Required work » When scanning the data, count every line with "zapaľovaním" in it, and report only the resulting number.

Data extract »
○ ○ ○ ○

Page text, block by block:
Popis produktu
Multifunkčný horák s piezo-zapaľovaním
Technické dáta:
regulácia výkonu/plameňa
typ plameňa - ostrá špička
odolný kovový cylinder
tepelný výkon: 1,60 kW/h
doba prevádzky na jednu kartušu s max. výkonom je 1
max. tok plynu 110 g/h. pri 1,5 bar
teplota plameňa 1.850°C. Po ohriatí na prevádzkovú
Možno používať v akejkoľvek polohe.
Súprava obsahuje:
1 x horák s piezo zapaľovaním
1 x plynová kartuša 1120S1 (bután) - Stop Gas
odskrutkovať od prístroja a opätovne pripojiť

○ ○ ○ ○

Answer box » 2